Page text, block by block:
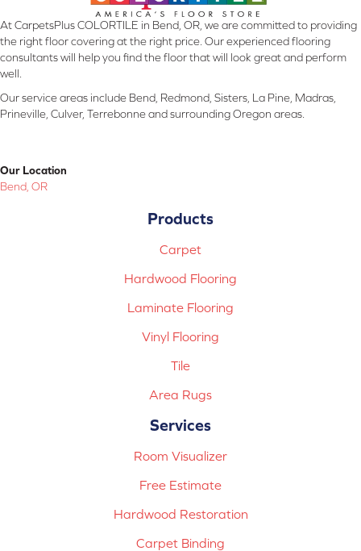
At CarpetsPlus COLORTILE in Bend, OR, we are committed to providing
the right floor covering at the right price. Our experienced flooring
consultants will help you find the floor that will look great and perform
well.
Our service areas include Bend, Redmond, Sisters, La Pine, Madras,
Prineville, Culver, Terrebonne and surrounding Oregon areas.
Our Location
Bend, OR
Products
Carpet
Hardwood Flooring
Laminate Flooring
Vinyl Flooring
Tile
Area Rugs
Services
Room Visualizer
Free Estimate
Hardwood Restoration
Carpet Binding

__WORK TO COMPLETE__
In the records, which lines use the word "Hardwood"? Report them.

__RESPONSE TO THE EXERCISE__
Hardwood Flooring
Hardwood Restoration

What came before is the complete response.